I can not insert data in my table

There are several things you should check:

1- If you are using isset($_POST['submit']) to verify if information has been sent by POST, check that effectively in your html form you have some <input> with <name="submit"> .

<input type="submit" name="submit" value="Enviar">

or

<input type="hidden" name="submit" value="True">

2- If the column id is as " autoincrement " in the database

3- Once the issue is working, you should save the password at least as a hash. PHP has several built-in hash functions like MD5 (not recommended), SHA, etc.

$password = hash('sha256', $_POST['password'], False);

The code is correct. You should add what error it returns, but I get the feeling that when creating the table you have not set the field id as Auto_Increment . I see you use phpmyadmin Delete the table (it's empty), create it again by checking A_I when creating the field id and I think your problems will be solved.

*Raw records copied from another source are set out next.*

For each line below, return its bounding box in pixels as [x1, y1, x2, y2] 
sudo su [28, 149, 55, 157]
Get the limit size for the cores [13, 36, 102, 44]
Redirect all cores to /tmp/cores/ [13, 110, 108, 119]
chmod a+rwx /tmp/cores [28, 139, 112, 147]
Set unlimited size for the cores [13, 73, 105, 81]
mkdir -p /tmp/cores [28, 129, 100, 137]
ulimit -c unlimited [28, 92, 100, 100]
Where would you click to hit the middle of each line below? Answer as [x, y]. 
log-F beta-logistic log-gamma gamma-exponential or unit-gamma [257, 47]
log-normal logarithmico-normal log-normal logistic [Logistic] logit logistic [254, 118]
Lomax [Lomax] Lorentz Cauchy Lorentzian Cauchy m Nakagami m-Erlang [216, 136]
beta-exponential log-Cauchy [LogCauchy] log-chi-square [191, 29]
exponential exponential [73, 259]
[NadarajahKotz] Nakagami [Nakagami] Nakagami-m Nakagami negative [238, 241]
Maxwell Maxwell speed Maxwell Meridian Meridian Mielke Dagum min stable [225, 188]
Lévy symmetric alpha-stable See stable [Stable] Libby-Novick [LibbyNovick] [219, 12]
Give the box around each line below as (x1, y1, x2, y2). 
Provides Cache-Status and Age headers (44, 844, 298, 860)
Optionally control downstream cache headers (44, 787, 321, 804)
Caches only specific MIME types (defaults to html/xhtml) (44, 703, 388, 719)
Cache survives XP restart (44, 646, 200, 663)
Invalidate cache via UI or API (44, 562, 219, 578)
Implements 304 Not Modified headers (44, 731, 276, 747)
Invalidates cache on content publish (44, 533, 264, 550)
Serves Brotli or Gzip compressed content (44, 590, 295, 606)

Reviewing your code more closely, you can see that here:

if (!$result . mysqli_error()) {

you make an incorrect evaluation. It's like you do this:

$result=TRUE;
$error="Hubo un error"; 
if (!$result.$error){
    die ("Query failed");
}

The code will always enter the if because you're asking if the concatenation !$result . mysqli_error() is not FALSE . And it never will be, nor should this happen:

$result=FALSE;
$error="Hubo un error"; 
if (!$result.$error){
    die ("Query failed");
}

Here I would also enter the if .

Then, taking into account that $result would store the result of mysqli_query and that this would be FALSE if the query failed, you can write the code like this:

<?php
  if (isset($_POST['submit'])) {
    $username = $_POST['username'];
    $password = $_POST['password'];
    $connection = mysqli_connect('localhost', 'root', '', 'cs base de datos');
    if ($connection) {
      echo "We are connected";
    } else{
      die("failed");
    }
    $query = "INSERT INTO usuarios (username, password) ";
    $query .= "VALUES ('$username', '$password')"; 

    $result = mysqli_query($connection, $query); 

    if (!$result) {
      die('Query failed '.mysqli_error()); 
    } else {
      echo "Se insertaron: ".mysqli_affected_rows($connection). " registros";
    }
  }

?>

That way, when it fails, it will tell you what the error was, because you are evaluating only the variable $result and not a concatenation of it.

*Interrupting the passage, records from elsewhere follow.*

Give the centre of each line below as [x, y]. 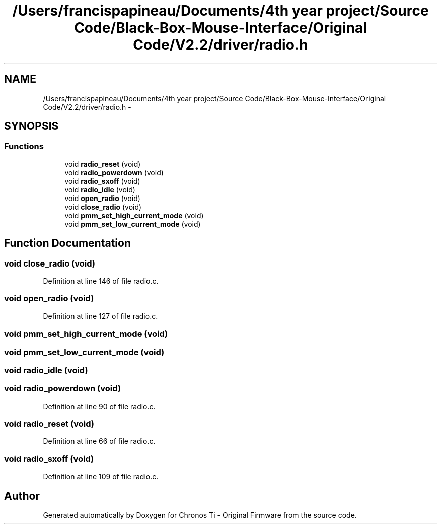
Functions [24, 146]
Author [22, 496]
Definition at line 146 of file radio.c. [101, 281]
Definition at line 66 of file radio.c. [99, 441]
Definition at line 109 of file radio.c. [101, 477]
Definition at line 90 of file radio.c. [99, 406]
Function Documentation [67, 243]
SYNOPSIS [31, 126]
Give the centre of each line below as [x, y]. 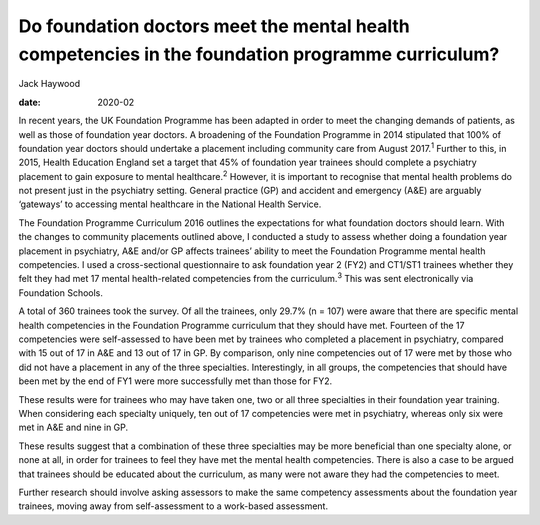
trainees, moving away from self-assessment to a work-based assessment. [173, 506]
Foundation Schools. [61, 292]
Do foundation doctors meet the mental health [214, 26]
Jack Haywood [49, 84]
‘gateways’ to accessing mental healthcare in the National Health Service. [170, 204]
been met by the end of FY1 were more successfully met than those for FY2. [175, 381]
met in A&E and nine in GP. [73, 427]
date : [29, 102]
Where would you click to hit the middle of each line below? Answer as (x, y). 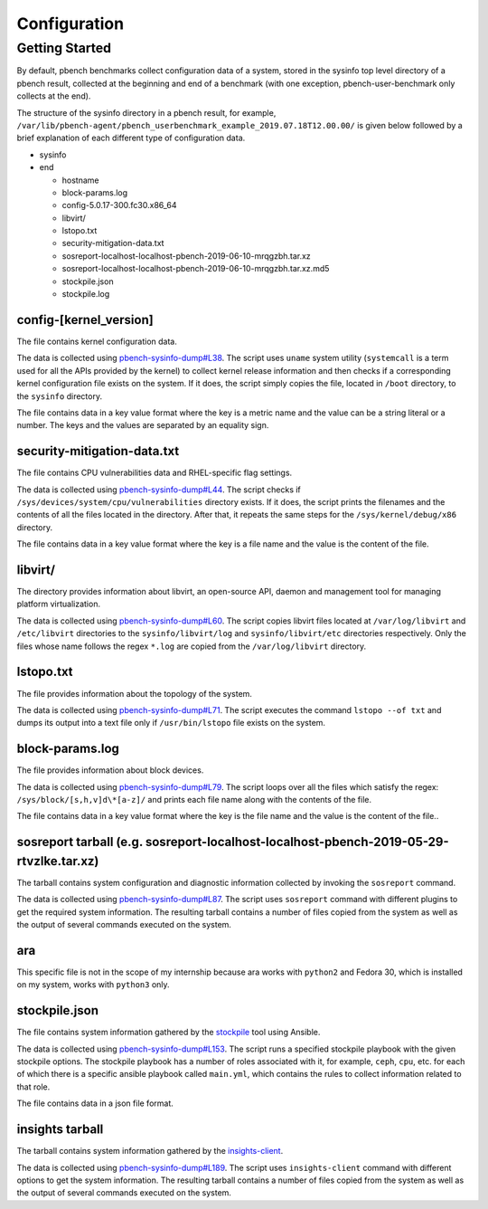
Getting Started (64, 48)
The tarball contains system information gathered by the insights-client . (150, 1151)
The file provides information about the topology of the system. (135, 693)
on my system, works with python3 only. (94, 985)
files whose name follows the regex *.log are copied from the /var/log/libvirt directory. (192, 646)
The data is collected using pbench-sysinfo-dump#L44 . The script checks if (159, 490)
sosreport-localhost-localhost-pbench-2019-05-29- (297, 842)
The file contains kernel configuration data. (97, 341)

If it still does not work, comment on the error that is printed on the screen, next to Query failed .

Note that I have used mysqli_affected_rows to indicate the number of records inserted, when the query works. If this function does not fall within the scope of your course, you can remove it.

  

NOTE:

     

Once the present error is corrected, consider shielding your code   against the very serious security risk called SQL Injection, a   through which a malicious user could take control not   only from your database, but from the entire system . If this type of solution is acceptable for your case (since you have commented that it is a course), you can tell me in comment and I show you how to shield the code.